Come funziona il Sistema di Interscambio
Il flusso di trasmissione di una fattura elettronica
Il processo di trasmissione di una fattura attraverso lo SDI segue un percorso articolato in fasi precise e sequenziali:
- Creazione della fattura: Il cedente/prestatore crea la fattura in formato XML strutturato, secondo le specifiche tecniche del formato FatturaPA definite dall’Agenzia delle Entrate.
- Invio allo SDI: La fattura XML viene trasmessa allo SDI attraverso uno dei canali disponibili: il portale web dell’Agenzia delle Entrate, i web service (API), la PEC oppure tramite un software di fatturazione elettronica, che gestisce l’intero processo in modo automatico.
- Controlli formali: Lo SDI effettua le verifiche sul file ricevuto entro 5 giorni dalla ricezione.
- Consegna o scarto: Se la fattura supera i controlli, lo SDI la recapita al destinatario tramite il codice destinatario o l’indirizzo PEC indicato. In caso di errori, la fattura viene scartata con una notifica che descrive il problema riscontrato.
- Notifica al mittente: Il cedente riceve la conferma dell’avvenuta consegna. Se il destinatario non è raggiungibile sul canale indicato, la fattura viene resa disponibile nell’area riservata del Cassetto Fiscale.
I controlli effettuati dall’SDI
L’SDI non verifica il contenuto economico della fattura né la correttezza dell’aliquota IVA applicata: il suo ruolo si limita ai controlli di natura formale e tecnica. I principali riguardano:
- Integrità del file: verifica che il file XML sia ben formato e rispetti lo schema XSD del formato FatturaPA.
- Unicità della fattura: lo SDI controlla che non esista già un documento con lo stesso numero, data, partita IVA del cedente e anno di riferimento, prevenendo i duplicati.
- Validità delle partite IVA: vengono verificate la partita IVA del cedente/prestatore e quella del cessionario/committente nei registri dell’anagrafe tributaria.
- Presenza dei dati obbligatori: viene controllata la compilazione di tutti i campi obbligatori previsti dal tracciato XML del formato FatturaPA.

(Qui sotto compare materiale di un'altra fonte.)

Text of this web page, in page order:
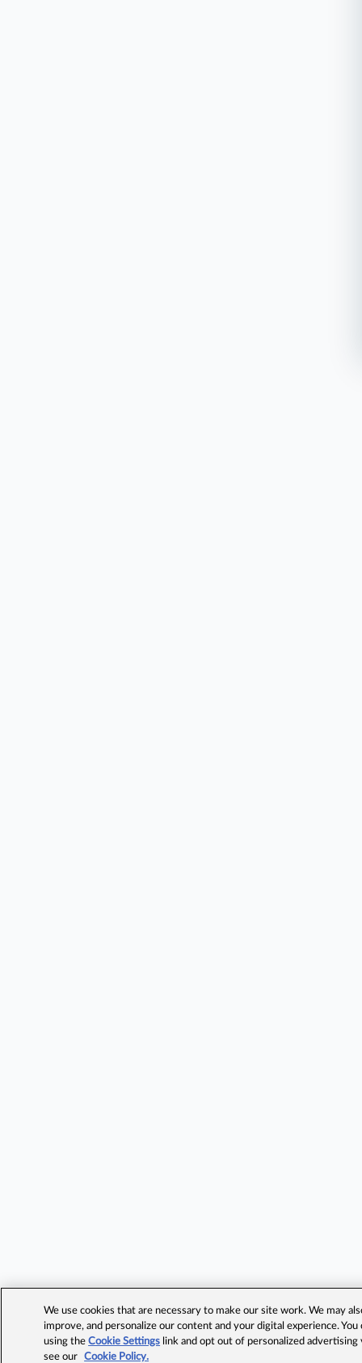
We use cookies that are necessary to make our site work. We may
improve, and personalize our content and your digital experience.
using theCookie Settings link and opt out of personalized advertising
see our
Cookie Policy.
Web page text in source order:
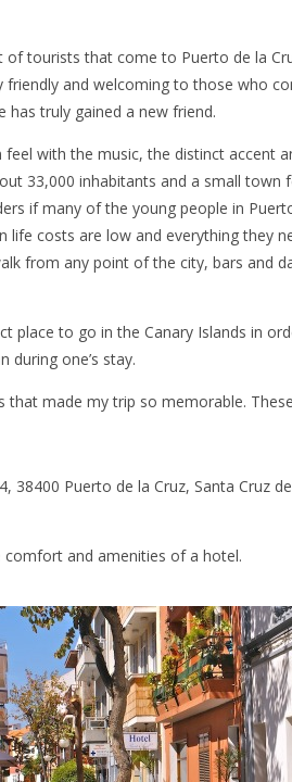
tourists that come to Puerto de la
friendly and welcoming to those who
has truly gained a new friend.
feel with the music, the distinct accent
33,000 inhabitants and a small
if many of the young people in
life costs are low and everything they
from any point of the city, bars and
place to go in the Canary Islands in
during one’s stay.
that made my trip so memorable.
38400 Puerto de la Cruz, Santa Cruz
and amenities of a hotel.
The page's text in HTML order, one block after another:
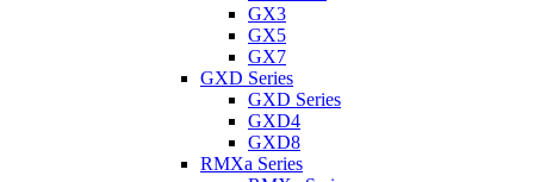
GX3
GX5
GX7
GXD Series
GXD Series
GXD4
GXD8
RMXa Series
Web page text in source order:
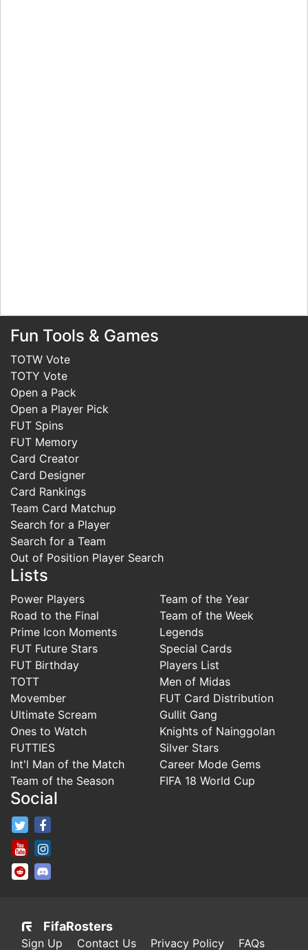
Fun Tools & Games
TOTW Vote
TOTY Vote
Open a Pack
Open a Player Pick
FUT Spins
FUT Memory
Card Creator
Card Designer
Card Rankings
Team Card Matchup
Search for a Player
Search for a Team
Out of Position Player Search
Lists
Power Players
Road to the Final
Prime Icon Moments
FUT Future Stars
FUT Birthday
TOTT
Movember
Ultimate Scream
Ones to Watch
FUTTIES
Int'l Man of the Match
Team of the Season
Team of the Year
Team of the Week
Legends
Special Cards
Players List
Men of Midas
FUT Card Distribution
Gullit Gang
Knights of Nainggolan
Silver Stars
Career Mode Gems
FIFA 18 World Cup
Social
FifaRosters Twitter
FifaRosters Youtube Channel
FifaRosters SubReddit
FifaRosters
Sign Up Contact Us Privacy Policy FAQs
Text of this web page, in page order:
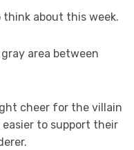
think about this week.
area between
cheer for the villain
to support their
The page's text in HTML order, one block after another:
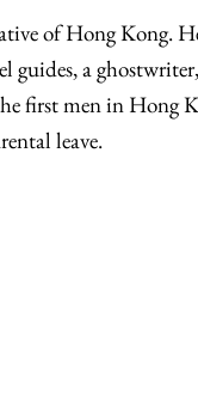
of Hong Kong.
guides, a
first men in Hong
leave.
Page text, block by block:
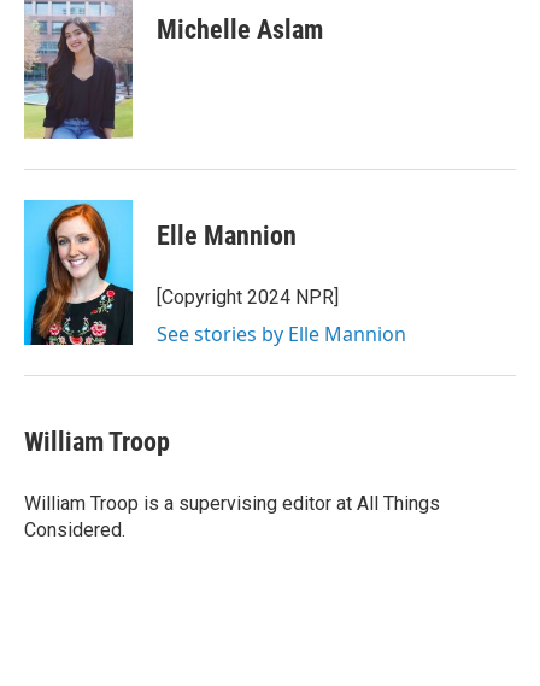
Michelle Aslam
Elle Mannion
[Copyright 2024 NPR]
See stories by Elle Mannion
William Troop
William Troop is a supervising editor at All Things
Considered.
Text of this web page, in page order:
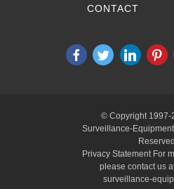
CONTACT
© Copyright 1997-
Surveillance-
Reserved
Privacy Statement For
please contact us
surveillance-
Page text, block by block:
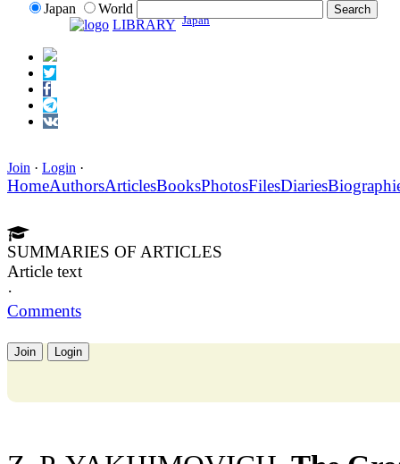
Japan
World
LIBRARY Japan
Join · Login ·
HomeAuthorsArticlesBooksPhotosFilesDiaries
SUMMARIES OF ARTICLES
Article text
·
Comments
Join Login
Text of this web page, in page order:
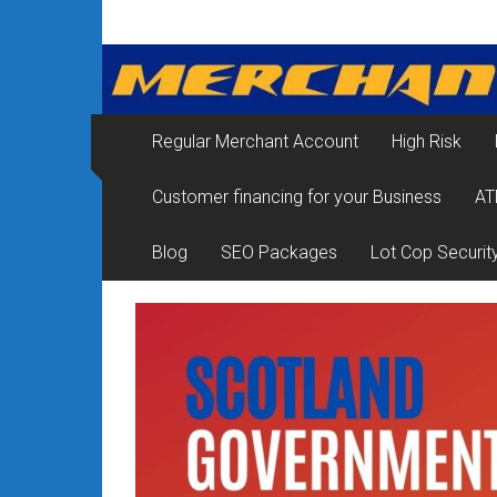
contentMerchant
Services
&
Card
Processing
for
Small
Business
Low
Regular Merchant Account High Risk
Customer financing for your Business
Blog SEO Packages Lot Cop
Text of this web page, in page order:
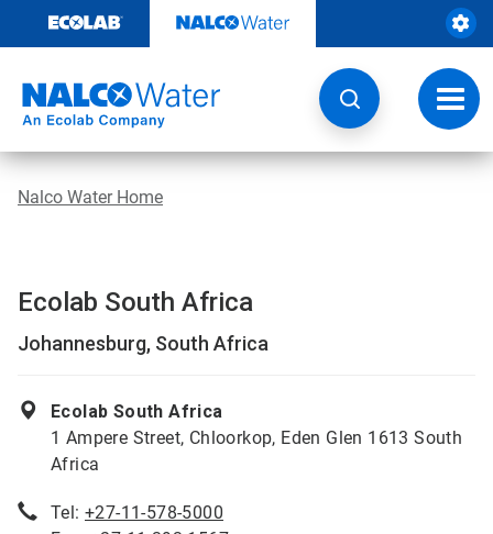
content
Nalco Water Home
Ecolab South Africa
Johannesburg, South Africa
Ecolab South Africa
1 Ampere Street, Chloorkop, Eden Glen 1613 South
Africa
Tel: +27-11-578-5000
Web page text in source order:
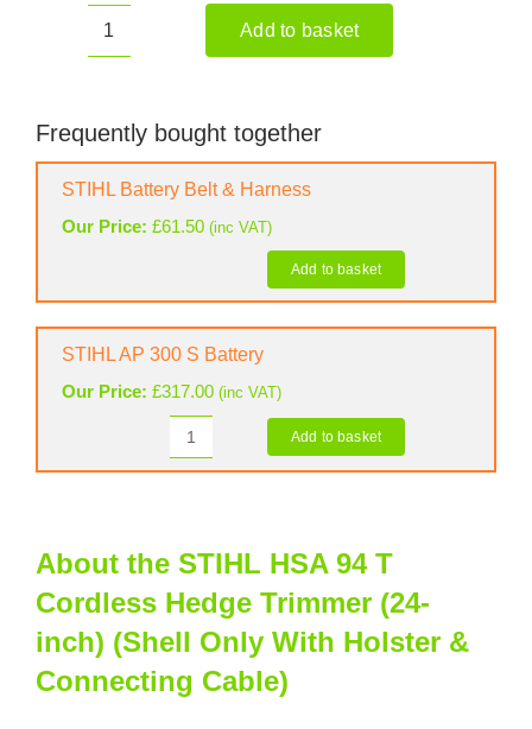
STIHL
T
Hedge
(Shell
Only
With
Holster
Connecting
Cable)
Add to basket
Frequently bought together
STIHL Battery Belt & Harness
Our Price: £61.50 (inc VAT)
Battery
Belt
&
quantity
Add to basket
STIHL AP 300 S Battery
Our Price: £317.00 (inc VAT)
STIHL
AP
quantity
Add to basket
About the STIHL HSA 94 T
Cordless Hedge Trimmer (24-
inch) (Shell Only With Holster &
Connecting Cable)
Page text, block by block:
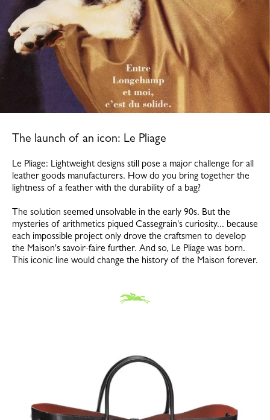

I codici di risposta dell’SDI
Dopo l’elaborazione, lo SDI comunica l’esito al mittente attraverso specifici file di notifica. I principali sono:
- Ricevuta di consegna (RC): la fattura è stata consegnata correttamente al destinatario.
- Notifica di scarto (NS): la fattura contiene errori formali e non è stata accettata. Il documento si considera come non emesso e deve essere corretto e reinviato.
- Notifica di mancata consegna (MC): lo SDI ha accettato la fattura ma non è riuscito a consegnarla al canale del destinatario; il documento viene messo a disposizione nel Cassetto Fiscale.
- Attestazione di avvenuta trasmissione (AT): conferma che la fattura è stata trasmessa allo SDI, anche quando la consegna è avvenuta tramite Cassetto Fiscale anziché direttamente al canale del destinatario.
Il quadro normativo
L’obbligo di fatturazione elettronica tramite SDI è stato introdotto in modo graduale nel corso degli anni, con una progressiva estensione della platea dei soggetti obbligati:
- Giugno 2014: obbligo per le operazioni verso le amministrazioni centrali dello Stato, anticipando il successivo obbligo generalizzato.
- Luglio 2018: estensione dell’obbligo a tutte le pubbliche amministrazioni locali e centrali.
- 1° gennaio 2019: obbligo generalizzato per tutti i titolari di partita IVA residenti o stabiliti in Italia, ai sensi della Legge n. 205/2017 (Legge di Bilancio 2018), che ha modificato l’art. 1 del D.Lgs. 127/2015.
- 1° luglio 2022: obbligo esteso ai contribuenti in regime forfettario con ricavi o compensi superiori a 25.000 euro nell’anno precedente.
- 1° gennaio 2024: obbligo esteso a tutti i contribuenti in regime forfettario, senza soglia minima di ricavi.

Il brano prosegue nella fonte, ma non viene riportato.